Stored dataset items
----

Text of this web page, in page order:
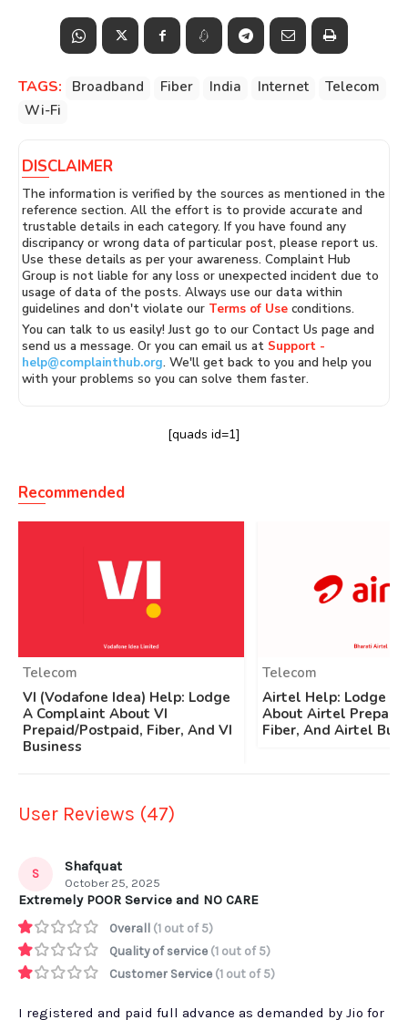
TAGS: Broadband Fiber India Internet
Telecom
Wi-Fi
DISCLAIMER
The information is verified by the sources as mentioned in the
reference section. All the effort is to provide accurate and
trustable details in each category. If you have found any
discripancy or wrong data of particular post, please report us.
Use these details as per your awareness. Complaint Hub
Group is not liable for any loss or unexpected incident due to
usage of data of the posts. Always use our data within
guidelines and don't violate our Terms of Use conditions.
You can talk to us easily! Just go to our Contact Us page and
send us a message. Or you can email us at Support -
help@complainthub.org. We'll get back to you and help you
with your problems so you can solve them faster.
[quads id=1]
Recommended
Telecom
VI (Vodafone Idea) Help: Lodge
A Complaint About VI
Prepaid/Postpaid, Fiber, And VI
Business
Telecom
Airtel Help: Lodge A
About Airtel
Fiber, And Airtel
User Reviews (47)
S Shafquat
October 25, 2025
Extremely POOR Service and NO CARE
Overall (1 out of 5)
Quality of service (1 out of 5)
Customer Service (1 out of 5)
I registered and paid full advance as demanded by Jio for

----

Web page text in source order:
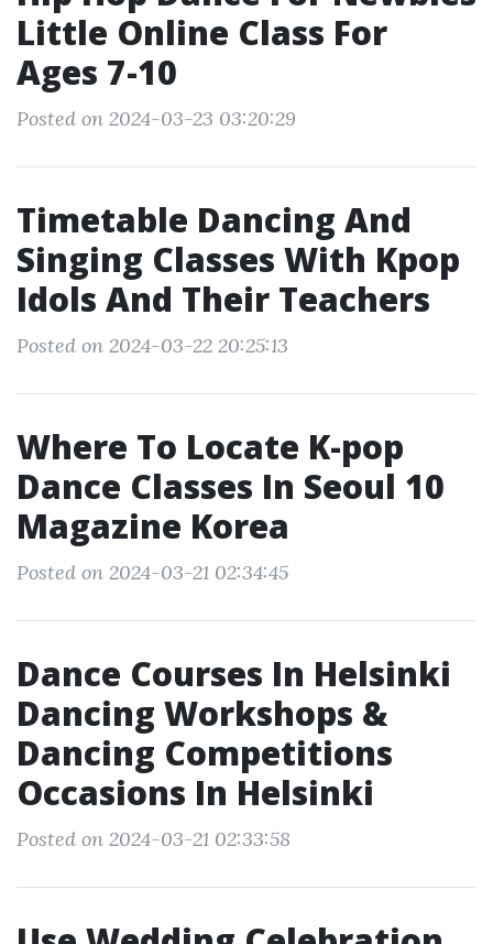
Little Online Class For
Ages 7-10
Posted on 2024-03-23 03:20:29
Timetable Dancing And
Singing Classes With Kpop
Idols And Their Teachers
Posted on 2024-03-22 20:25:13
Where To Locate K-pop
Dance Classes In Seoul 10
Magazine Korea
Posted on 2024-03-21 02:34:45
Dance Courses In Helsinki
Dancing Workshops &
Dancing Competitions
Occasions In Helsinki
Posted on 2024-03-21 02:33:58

----

What is being asked: Give again exactly, and only, the lines above starting at the one with "Where To Locate K-pop" and ending at the one with "Posted on 2024-03-21 02:33:58".

Response to this task:
Where To Locate K-pop
Dance Classes In Seoul 10
Magazine Korea
Posted on 2024-03-21 02:34:45
Dance Courses In Helsinki
Dancing Workshops &
Dancing Competitions
Occasions In Helsinki
Posted on 2024-03-21 02:33:58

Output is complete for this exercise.